Zoran Šangut, President of Vukovar 1991 Associatio, and Sandra Orlović, deputy Executive Director of the Humanitarian Law Centre, filed a criminal lawsuit against 54 named commanding officers and guards in prisoner camps in Serbia to the office of Vladimir Vukčević, Was Crimes Prosecutor of Serbia.

Criminal charges filed against guards at prison camps in Serbia.
Criminal charges filed against guards at prison camps in Serbia.
After Serb control was established in Eastern Slavonia, more than 7,000 Croatian civilians, wounded and captured soldiers, were held and abused in humiliating and inhuman conditions in the prison in Sremska Mitrovica, the Military Penitentiary in Nišu, the Military Investigation Prison in Belgrade and the camps in Begerci and Stajićevo.

Nataša Kandić from HLC says that, together with Vukovar 1991, they aim to present the facts of camps in Serbia to the public and to take those responsible for crimes against humanity and serious human rights violations to justice.
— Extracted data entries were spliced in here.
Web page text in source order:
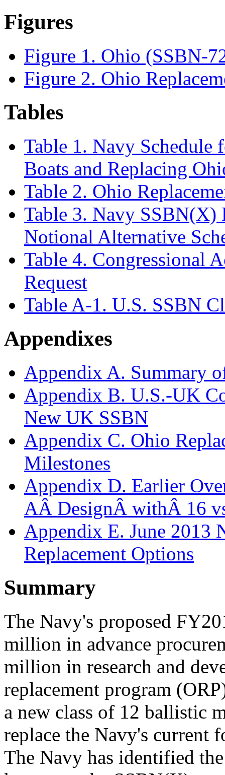
Figures
Figure 1. Ohio (SSBN-
Figure 2. Ohio
Tables
Table 1. Navy Schedule
Boats and Replacing
Table 2. Ohio
Table 3. Navy SSBN(X)
Notional Alternative
Table 4. Congressional
Request
Table A-1. U.S. SSBN
Appendixes
Appendix A. Summary
Appendix B. U.S.-UK
New UK SSBN
Appendix C. Ohio
Milestones
Appendix D. Earlier
AÂ DesignÂ withÂ 16
Appendix E. June 2013
Replacement Options
Summary
The Navy's proposed
million in advance
million in research and
replacement program
a new class of 12 ballistic
replace the Navy's current
The Navy has identified
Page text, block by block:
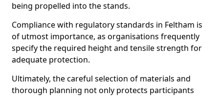
being propelled into the stands.
Compliance with regulatory standards in Feltham is
of utmost importance, as organisations frequently
specify the required height and tensile strength for
adequate protection.
Ultimately, the careful selection of materials and
thorough planning not only protects participants
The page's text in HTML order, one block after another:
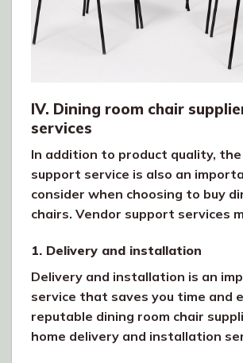
IV. Dining room chair
services
In addition to product quality, the
support service is also an
consider when choosing to buy
chairs. Vendor support services
1. Delivery and installation
Delivery and installation is an
service that saves you time and
reputable dining room chair
home delivery and installation
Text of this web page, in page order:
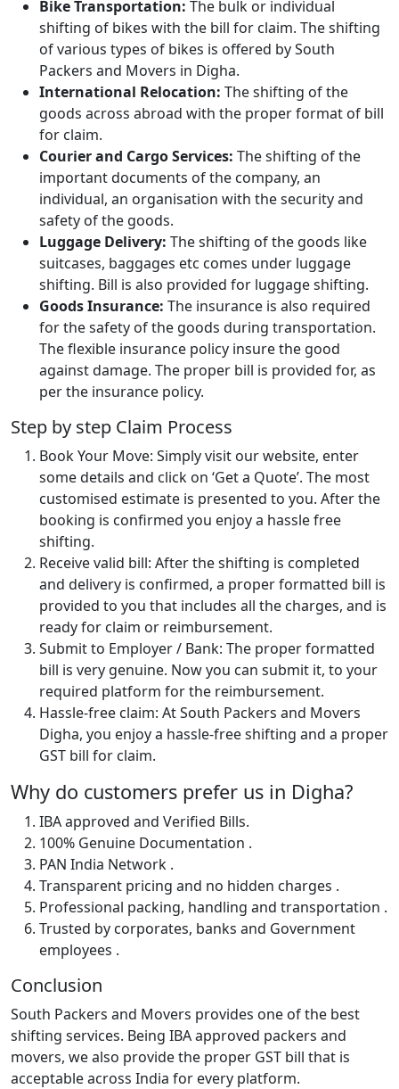
Bike Transportation: The bulk or individual
shifting of bikes with the bill for claim. The shifting
of various types of bikes is offered by South
Packers and Movers in Digha.
International Relocation: The shifting of the
goods across abroad with the proper format of bill
for claim.
Courier and Cargo Services: The shifting of the
important documents of the company, an
individual, an organisation with the security and
safety of the goods.
Luggage Delivery: The shifting of the goods like
suitcases, baggages etc comes under luggage
shifting. Bill is also provided for luggage shifting.
Goods Insurance: The insurance is also required
for the safety of the goods during transportation.
The flexible insurance policy insure the good
against damage. The proper bill is provided for, as
per the insurance policy.
Step by step Claim Process
Book Your Move: Simply visit our website, enter
some details and click on ‘Get a Quote’. The most
customised estimate is presented to you. After the
booking is confirmed you enjoy a hassle free
shifting.
Receive valid bill: After the shifting is completed
and delivery is confirmed, a proper formatted bill is
provided to you that includes all the charges, and is
ready for claim or reimbursement.
Submit to Employer / Bank: The proper formatted
bill is very genuine. Now you can submit it, to your
required platform for the reimbursement.
Hassle-free claim: At South Packers and Movers
Digha, you enjoy a hassle-free shifting and a proper
GST bill for claim.
Why do customers prefer us in Digha?
IBA approved and Verified Bills.
100% Genuine Documentation .
PAN India Network .
Transparent pricing and no hidden charges .
Professional packing, handling and transportation .
Trusted by corporates, banks and Government
employees .
Conclusion
South Packers and Movers provides one of the best
shifting services. Being IBA approved packers and
movers, we also provide the proper GST bill that is
acceptable across India for every platform.

-The existence of camps is denied in Serbia by those who created them, while current Government maintains its silence on the issue. On the opposite side are the victims who bore witness to torture, murders and inhuman conditions in those facilities, says Kandić.

After the talks with Vukčević and his deputy Veselin Mrdak, Šangut believes that there are people in Serbia and Croatia who want to process all war crimes cases, regardless of the nationality of perpetrators. He believes that it is important to know, also, that there were guards who helped the prisoners and didn`t engage in the abuses, in spite of being encouraged to do so.

Stanko Zadro, former prisoner at Stajićevo, noted the case of Aleksanda Jeftić, Serb defender of Vukovar, who was also imprisoned, but with the help of a commanding officer he knew there, managed to help save over 150 prisoners.

Sandra Orlović, leader of the process to document the existence of prisoner camps in Serbia, said that she found it difficult to face the fact that there were children and elderly imprisoned there to, noting several examples of torture and abuse of women, children and elderly people.

According to the data available to HLC, the camps were established by the former JNA, on order of the Military Intelligence Service (KOS). The prisoners were exposed to torture and inhuman treatment, and the fate of many of them remains unknown to this day.